Dear Jean, My Life Is Proof That Most Black Men Prefer Light Skin.

Yesterday I received a very touching comment on one of my articles from a beautiful melanin goddess called Victoria. And this is what she said…

My life is proof that most black men prefer fair skinned. Me and my sister got same mother and father (biological) and I am brown skin with beautiful copper red skin flawless in the sunshine. I am told this by many black women. I have deep honey brown eyes. I take good care of my skin.

My sister is yellow skin with green grey eyes, yet even growing up guys would ask me out and try to sneak around with my sister and make comments like “I can see myself marrying your sister she is gorgeous” I was always “pretty”. Yet not to brag but I am very attractive. I know this cause men from other countries, foreigners, even chinese people tell me I am beautiful. My sister also regularly brags about how her fair features, but brags only to me. Fair skinned women are fully aware that many black men prefer them.

I can remember my family putting pictures of my sister out on display and not me. I got countless rejection from black men, each reminding me to my face that they prefer fair skin women. My x once said “white women can get men with money. Brown skin women have stinky vaginas…etc” We got in a big fight. He later apologised but I was done with him by then. I remember when I went out with my fair skinned friends, I was always last to get a guy to talk to them at a party or ask me out. I am well built and they would only comment on my sexy figure. I sat next two 3 guys who always talked about how fair skinned and white women were sexy. I realise a lot of black men prefer white women or fair skinned cause they busy looking at them as angels, pure looking, a direct contrast of them, this is realise is them self hating.

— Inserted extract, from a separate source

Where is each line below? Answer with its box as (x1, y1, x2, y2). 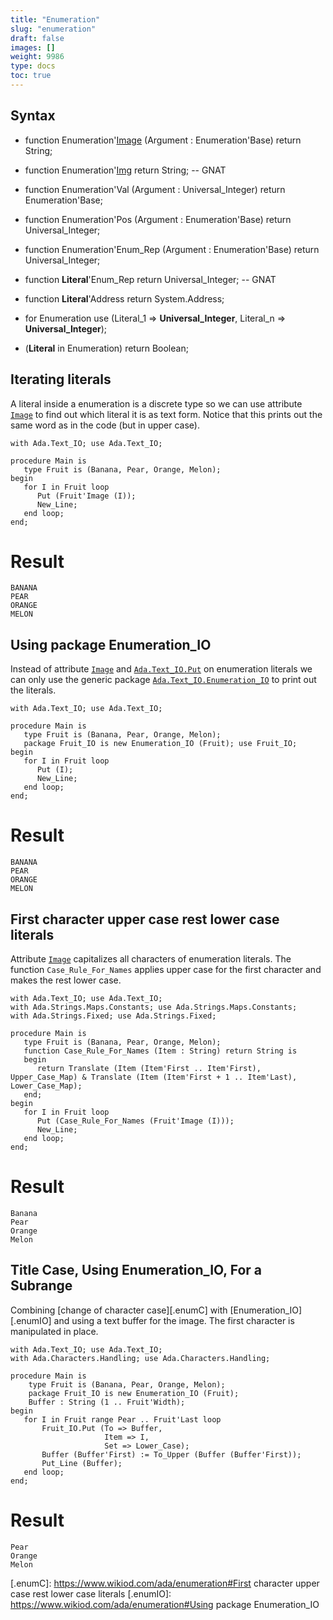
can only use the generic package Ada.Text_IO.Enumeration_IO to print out (10, 674, 317, 686)
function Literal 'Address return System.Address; (24, 292, 225, 305)
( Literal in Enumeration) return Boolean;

When I was growing up I only got light skinned guys or white guys interested. My x actually went and emailed a bunch of fair skinned women behind my back, asking them out.

I ended up meeting my husband who is an Irish white man. I knew him since I was ten but met him again while I was 18. I decided to get with him cause he is carrying loving man. My reason for marrying outside my race was for love. I am very much into being black and is a natural black woman. He supports me.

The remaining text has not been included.